收着呢。我翻了个白眼,从腰间的锦囊里摸出那个纯金的铃铛。
到现在我才认认真真瞧了瞧这个婴儿掌心一般大的物件:并不重;通体金属光泽,在烛火下拥有镜面一样斑斓的光景;上端有一个用细金属丝制成的小钩子,大概是为了方便挂在绳上的。隋清悦说她还在里面刻了字。
“什么字?”我看着她把金铃系在我给小不点儿的红绳上,轻声问。
“‘欢’。”她笑着回答。
一瞬间我不知该说什么了。
“母亲给你的长命锁上的那个‘欢”字,是她自己刻上去的。不过体谅一下,她刻得有些草,看起来像‘又年’。于是……”姐姐慢吞吞道。
我垂眸不语,只是把系了金铃的红绳从小不点手腕上取下,转而戴在了他颈间。
“快到你生辰了。他们……问你今年回家吗?”姐姐低声说。
“我不回。那不是我家,我家在谷西林。”我平淡地说。
隋清悦好像愣了一下,然后看向小不点儿,一副顿悟的样子。“有他,你的那方小屋也能称作‘家’了。说实话,我为你高兴。”
“给你侄女取个名吧。”
我带着小不点儿回到了我的木屋,这个现在被我定义为“家”的地方。
笑话。
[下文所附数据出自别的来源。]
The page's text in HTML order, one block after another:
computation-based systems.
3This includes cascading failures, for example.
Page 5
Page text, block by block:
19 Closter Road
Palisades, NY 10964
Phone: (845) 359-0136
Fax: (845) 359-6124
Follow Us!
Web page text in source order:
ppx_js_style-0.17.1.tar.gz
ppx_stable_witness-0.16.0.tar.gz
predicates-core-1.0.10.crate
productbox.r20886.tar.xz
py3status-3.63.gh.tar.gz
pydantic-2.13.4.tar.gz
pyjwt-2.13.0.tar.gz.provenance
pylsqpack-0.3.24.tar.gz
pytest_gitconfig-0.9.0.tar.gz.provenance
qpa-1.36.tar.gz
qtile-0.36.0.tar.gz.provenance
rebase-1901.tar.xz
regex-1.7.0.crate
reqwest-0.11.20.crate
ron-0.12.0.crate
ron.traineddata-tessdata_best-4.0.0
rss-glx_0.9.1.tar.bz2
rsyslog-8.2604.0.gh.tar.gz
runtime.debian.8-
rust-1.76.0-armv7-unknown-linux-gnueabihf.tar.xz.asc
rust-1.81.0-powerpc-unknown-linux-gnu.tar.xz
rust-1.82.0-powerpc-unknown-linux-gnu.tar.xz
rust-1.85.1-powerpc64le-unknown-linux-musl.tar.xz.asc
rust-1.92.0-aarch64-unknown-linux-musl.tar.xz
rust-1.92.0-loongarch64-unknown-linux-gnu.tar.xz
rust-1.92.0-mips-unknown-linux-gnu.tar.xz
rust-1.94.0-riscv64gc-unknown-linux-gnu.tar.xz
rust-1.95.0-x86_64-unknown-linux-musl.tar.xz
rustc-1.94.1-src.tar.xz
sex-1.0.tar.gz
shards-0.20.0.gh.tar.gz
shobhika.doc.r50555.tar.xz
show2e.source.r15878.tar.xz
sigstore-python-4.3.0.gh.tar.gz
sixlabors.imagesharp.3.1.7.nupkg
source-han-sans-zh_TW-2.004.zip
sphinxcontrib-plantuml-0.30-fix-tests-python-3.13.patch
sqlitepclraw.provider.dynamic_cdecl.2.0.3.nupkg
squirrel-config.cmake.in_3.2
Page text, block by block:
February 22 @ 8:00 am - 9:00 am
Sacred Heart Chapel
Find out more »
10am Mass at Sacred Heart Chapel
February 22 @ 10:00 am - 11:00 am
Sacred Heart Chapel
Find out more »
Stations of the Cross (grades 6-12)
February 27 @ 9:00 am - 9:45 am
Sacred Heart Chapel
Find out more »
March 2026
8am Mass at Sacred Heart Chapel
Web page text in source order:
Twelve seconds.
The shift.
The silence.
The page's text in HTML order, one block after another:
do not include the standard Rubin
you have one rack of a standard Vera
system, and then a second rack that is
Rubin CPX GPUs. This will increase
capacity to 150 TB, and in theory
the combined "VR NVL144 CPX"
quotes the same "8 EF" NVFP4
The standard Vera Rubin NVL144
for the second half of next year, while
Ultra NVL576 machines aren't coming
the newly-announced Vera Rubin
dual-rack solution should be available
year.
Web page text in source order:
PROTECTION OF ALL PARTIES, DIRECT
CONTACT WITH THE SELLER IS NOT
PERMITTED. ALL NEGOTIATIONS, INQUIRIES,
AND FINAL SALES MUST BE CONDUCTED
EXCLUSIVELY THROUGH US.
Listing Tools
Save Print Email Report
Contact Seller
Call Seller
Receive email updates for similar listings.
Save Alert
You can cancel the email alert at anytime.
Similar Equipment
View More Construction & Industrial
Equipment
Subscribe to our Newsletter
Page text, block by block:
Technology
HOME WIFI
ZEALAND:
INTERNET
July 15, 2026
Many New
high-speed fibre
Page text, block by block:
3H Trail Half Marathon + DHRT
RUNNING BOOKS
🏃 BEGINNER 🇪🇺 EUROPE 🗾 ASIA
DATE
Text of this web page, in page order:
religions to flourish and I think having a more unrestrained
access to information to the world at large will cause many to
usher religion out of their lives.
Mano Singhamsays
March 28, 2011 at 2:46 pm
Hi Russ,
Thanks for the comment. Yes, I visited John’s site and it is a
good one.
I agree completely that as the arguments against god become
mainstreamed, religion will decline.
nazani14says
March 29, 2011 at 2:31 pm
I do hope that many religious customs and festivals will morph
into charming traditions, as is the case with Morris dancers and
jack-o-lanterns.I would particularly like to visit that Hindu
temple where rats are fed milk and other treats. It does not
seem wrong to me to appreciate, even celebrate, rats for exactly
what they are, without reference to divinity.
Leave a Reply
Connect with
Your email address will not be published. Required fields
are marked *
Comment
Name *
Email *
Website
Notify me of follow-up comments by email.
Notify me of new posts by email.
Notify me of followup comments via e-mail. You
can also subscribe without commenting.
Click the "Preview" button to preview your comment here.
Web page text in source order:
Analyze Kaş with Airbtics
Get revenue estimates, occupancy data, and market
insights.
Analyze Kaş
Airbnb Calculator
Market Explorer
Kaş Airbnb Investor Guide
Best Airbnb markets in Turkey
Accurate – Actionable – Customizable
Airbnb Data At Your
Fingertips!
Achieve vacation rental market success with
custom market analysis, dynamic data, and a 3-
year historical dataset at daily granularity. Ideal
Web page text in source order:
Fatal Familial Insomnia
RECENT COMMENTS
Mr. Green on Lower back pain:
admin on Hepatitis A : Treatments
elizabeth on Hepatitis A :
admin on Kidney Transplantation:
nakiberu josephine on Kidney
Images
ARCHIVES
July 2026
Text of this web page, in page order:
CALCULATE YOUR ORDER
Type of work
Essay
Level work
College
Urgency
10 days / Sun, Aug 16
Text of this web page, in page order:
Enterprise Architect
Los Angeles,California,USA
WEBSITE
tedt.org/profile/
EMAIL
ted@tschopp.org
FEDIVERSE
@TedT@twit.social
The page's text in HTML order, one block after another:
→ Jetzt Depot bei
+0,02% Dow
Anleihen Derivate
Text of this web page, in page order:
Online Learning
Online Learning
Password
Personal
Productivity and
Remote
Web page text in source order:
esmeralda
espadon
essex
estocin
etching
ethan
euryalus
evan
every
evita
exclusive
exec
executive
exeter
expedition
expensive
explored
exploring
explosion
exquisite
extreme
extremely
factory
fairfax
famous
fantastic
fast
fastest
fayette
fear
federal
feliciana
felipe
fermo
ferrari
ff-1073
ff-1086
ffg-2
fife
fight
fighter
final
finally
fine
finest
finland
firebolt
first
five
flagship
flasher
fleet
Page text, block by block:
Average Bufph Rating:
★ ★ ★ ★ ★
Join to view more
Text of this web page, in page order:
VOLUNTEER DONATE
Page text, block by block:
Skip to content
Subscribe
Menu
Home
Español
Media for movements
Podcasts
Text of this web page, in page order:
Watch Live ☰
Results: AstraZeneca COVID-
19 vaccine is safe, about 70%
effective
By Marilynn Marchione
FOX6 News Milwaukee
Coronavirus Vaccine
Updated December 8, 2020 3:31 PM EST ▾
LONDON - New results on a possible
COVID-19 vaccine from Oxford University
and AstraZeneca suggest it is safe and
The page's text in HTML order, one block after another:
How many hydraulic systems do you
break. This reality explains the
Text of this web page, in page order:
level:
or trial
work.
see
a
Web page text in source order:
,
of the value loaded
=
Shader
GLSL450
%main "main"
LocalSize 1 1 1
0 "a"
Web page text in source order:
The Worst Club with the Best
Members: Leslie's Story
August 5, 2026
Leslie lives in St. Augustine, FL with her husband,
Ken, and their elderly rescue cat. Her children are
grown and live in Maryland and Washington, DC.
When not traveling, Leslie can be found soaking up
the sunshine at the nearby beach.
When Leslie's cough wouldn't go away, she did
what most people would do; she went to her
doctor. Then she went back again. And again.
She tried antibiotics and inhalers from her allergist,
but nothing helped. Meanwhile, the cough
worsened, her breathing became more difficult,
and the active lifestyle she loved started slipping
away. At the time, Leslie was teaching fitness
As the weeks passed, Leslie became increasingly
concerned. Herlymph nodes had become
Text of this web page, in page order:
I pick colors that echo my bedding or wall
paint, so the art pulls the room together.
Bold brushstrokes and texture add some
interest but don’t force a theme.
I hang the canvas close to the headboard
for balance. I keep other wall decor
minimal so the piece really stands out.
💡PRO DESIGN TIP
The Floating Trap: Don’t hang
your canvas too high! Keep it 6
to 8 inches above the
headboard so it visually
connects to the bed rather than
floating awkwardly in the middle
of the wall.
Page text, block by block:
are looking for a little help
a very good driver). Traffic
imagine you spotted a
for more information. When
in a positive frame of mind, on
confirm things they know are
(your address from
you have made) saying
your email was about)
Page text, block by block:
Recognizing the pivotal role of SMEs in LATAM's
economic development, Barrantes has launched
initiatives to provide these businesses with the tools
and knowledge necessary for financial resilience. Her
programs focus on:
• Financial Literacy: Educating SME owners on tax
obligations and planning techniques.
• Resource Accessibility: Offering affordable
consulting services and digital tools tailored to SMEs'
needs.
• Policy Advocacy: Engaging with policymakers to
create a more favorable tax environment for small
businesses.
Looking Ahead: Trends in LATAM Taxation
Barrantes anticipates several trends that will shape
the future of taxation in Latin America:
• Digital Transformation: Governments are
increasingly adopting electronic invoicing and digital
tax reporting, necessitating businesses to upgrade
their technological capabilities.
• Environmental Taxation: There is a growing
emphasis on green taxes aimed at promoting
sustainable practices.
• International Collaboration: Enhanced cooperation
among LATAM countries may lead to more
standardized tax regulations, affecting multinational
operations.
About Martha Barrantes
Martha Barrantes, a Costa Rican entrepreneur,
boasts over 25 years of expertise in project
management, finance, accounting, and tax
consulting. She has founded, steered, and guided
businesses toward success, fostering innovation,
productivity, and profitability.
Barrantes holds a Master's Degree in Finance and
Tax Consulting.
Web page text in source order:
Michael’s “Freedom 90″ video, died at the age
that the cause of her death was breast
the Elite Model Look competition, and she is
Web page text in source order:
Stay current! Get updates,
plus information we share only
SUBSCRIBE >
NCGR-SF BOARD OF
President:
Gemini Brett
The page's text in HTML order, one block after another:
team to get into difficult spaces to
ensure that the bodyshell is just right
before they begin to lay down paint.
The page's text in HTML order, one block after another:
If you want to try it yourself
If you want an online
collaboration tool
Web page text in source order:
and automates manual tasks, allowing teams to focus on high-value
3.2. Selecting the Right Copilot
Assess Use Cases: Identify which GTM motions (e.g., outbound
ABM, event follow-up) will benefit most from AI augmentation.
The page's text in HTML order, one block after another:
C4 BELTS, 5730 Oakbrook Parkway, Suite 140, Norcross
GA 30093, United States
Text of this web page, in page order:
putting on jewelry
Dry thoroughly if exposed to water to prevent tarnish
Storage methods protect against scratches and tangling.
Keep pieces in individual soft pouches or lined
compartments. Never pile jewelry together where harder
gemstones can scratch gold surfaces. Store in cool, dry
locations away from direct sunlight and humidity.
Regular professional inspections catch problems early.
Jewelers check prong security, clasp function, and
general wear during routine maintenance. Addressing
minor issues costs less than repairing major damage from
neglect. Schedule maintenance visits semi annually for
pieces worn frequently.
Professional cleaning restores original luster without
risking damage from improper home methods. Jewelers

小不点儿的名字我还没想好呢,就让我给另一下小孩取名?笑话——不过“纪长生”这个名,也不算太难听吧。
欲把此心寄长生。
老太守的两万九千九百九十九贯铜钱还未动,我的财物却一天比一天见少了。终于,在小不点儿会说话能走利索之后,我做了一个重大的决定。我要赚钱。
嗯对,重操旧业——行医。
小不点儿渐渐地长大了。我本以为五六年的时光总是枯燥而漫长的,谁知有小不点儿的陪伴下,时光流失的极快,转眼已到了他该入学的年纪了。
可这事却让我头疼了好些时候。
“我不去,你教我医术吧。”小不点儿趴在我腿上,可怜兮兮望着我,我刚刚强硬起来的心瞬间软化了。
“乖宝,你,嫌学堂远?”我蹲下来才堪堪与他平视。
见他连连点头,我也便顺台阶说:“那你要听话。”
他头点的更用力了。
“乖宝,叫‘爹爹’。”我笑得一定无比灿烂、狡诈。
小不点儿一僵,他缓缓的仰起头看屋檐上的那串风铃,一字一顿地道:“隋又年,我好像不会说话了。”
我:“……”不想喊“爹”直说。
“昨天给你送你最爱吃的山楂糕的那个人,你唤她什么?”我循循善诱道。
“姑母吗?”他想了想,转而与我对视,慢慢道:“当然是唤‘姑母’了。”
“那她是我姐姐,你该唤我什么。”我充满期待地拉起他的手。
“哦——隋、又、年。”小不点拖着嗓子这么念。
我不服:“你再换个叫法呢?”
小不点笑了,天真烂漫的歪头看我,软软地唤了一声——“大叔。”
我:“……”那还是唤我大名吧。